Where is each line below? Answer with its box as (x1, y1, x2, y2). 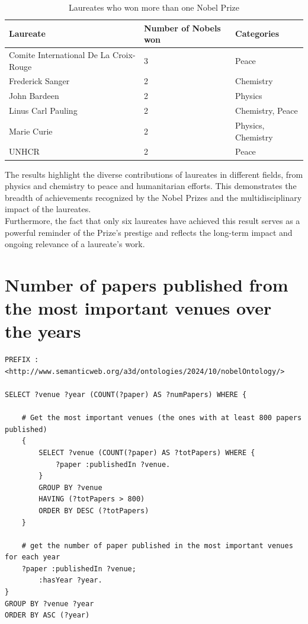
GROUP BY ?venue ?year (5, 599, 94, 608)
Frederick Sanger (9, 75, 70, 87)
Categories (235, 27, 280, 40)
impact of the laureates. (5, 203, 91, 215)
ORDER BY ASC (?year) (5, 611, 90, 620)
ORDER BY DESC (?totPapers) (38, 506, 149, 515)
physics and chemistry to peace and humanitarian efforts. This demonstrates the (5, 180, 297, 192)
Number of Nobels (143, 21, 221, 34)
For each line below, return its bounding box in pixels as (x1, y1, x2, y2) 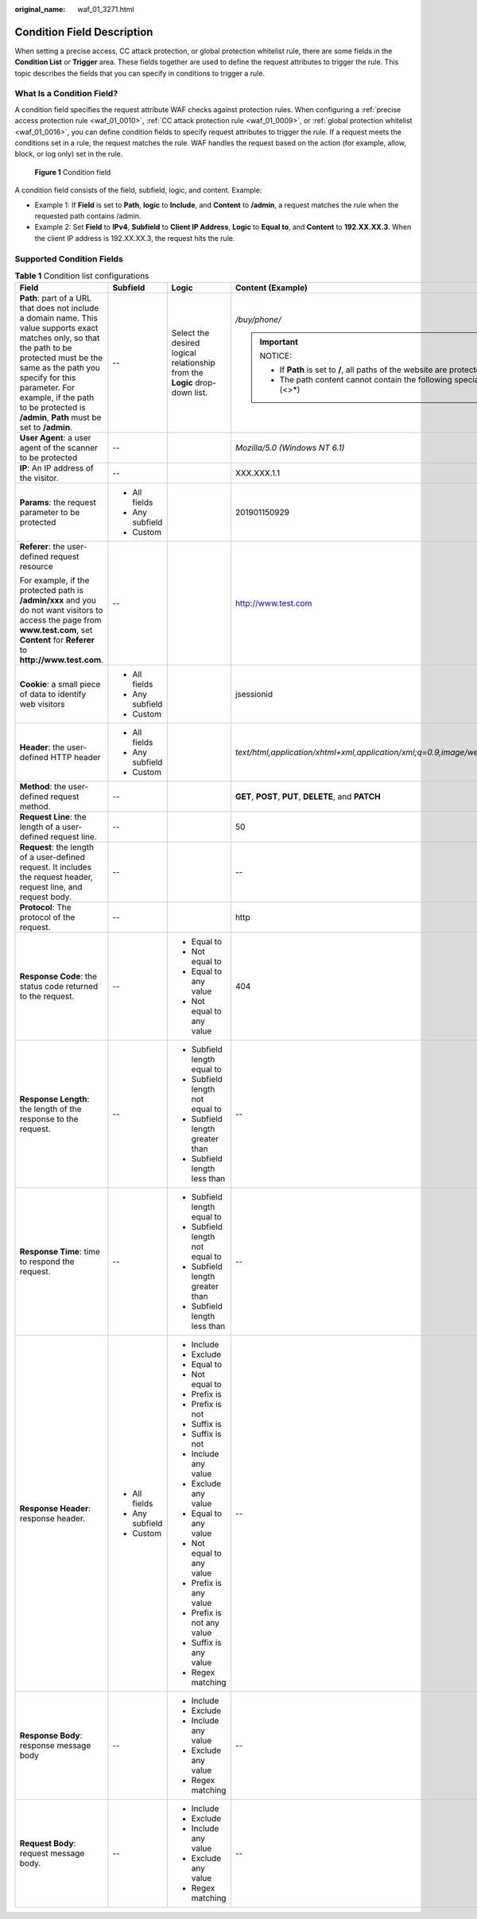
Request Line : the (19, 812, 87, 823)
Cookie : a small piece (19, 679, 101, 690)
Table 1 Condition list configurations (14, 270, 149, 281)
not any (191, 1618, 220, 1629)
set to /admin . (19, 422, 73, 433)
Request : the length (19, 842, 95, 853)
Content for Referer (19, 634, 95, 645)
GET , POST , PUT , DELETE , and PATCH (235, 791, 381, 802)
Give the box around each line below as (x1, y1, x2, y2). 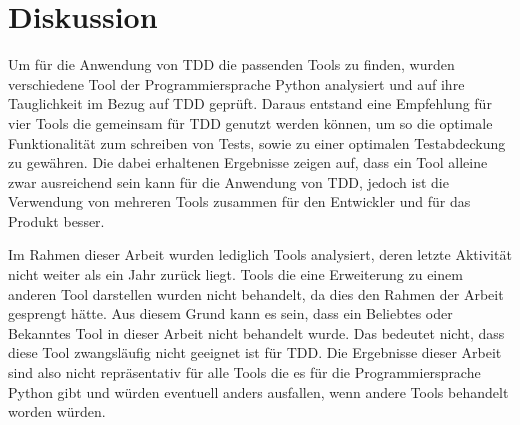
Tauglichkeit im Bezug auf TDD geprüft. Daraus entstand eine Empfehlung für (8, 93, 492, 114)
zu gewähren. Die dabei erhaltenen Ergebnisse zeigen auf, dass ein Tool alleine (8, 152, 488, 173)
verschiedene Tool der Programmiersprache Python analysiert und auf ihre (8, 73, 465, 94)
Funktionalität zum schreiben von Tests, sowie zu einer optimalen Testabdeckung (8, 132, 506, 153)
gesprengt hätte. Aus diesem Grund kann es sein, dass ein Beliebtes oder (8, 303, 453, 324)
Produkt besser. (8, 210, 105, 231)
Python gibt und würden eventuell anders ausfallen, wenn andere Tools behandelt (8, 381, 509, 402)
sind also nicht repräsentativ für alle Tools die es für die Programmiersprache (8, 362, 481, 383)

...

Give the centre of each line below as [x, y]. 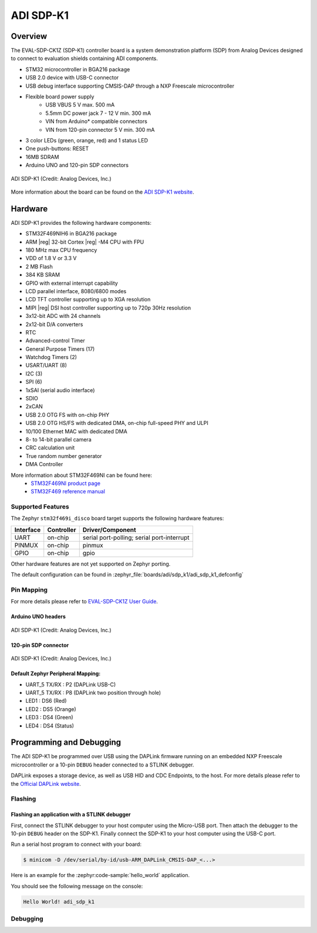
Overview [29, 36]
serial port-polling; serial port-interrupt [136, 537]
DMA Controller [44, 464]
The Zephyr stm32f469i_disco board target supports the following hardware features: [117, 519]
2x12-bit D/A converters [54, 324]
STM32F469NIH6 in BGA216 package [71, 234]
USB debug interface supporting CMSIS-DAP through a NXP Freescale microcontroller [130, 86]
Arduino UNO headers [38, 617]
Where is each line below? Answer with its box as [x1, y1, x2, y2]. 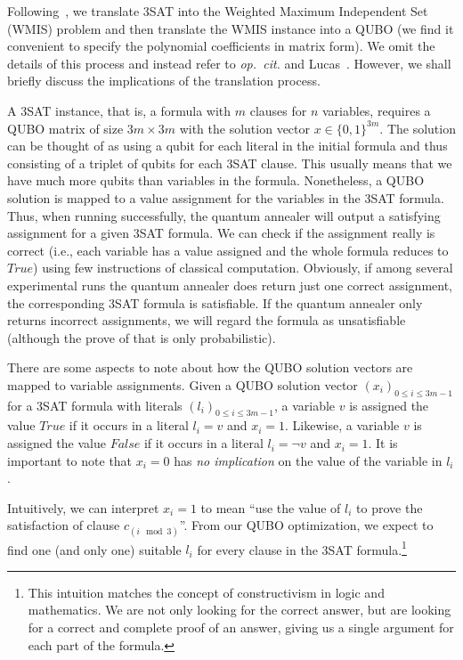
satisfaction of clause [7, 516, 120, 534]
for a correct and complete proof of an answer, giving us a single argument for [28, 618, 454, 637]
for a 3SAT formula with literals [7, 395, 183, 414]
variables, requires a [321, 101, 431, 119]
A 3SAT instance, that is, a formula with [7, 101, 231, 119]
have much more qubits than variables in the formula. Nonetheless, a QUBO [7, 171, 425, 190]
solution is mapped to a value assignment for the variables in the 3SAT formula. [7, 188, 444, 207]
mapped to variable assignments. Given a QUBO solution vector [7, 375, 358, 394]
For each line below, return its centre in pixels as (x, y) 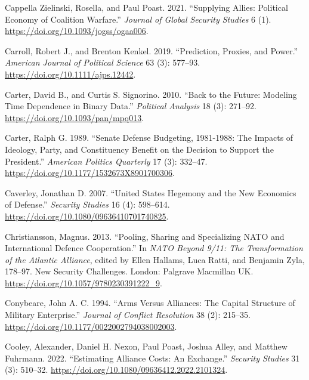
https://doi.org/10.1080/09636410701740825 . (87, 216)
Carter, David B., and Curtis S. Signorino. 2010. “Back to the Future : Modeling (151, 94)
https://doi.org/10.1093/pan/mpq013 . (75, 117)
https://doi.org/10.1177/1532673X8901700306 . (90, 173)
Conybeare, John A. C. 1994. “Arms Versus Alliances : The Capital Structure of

[What is being asked] Repeat, character for character, the lines of the material above from the line with "verschiedene Tool der" through the line with "sind also nicht".

[Response]
verschiedene Tool der Programmiersprache Python analysiert und auf ihre (8, 73, 465, 94)
Funktionalität zum schreiben von Tests, sowie zu einer optimalen Testabdeckung (8, 132, 506, 153)
gesprengt hätte. Aus diesem Grund kann es sein, dass ein Beliebtes oder (8, 303, 453, 324)
Produkt besser. (8, 210, 105, 231)
Python gibt und würden eventuell anders ausfallen, wenn andere Tools behandelt (8, 381, 509, 402)
sind also nicht repräsentativ für alle Tools die es für die Programmiersprache (8, 362, 481, 383)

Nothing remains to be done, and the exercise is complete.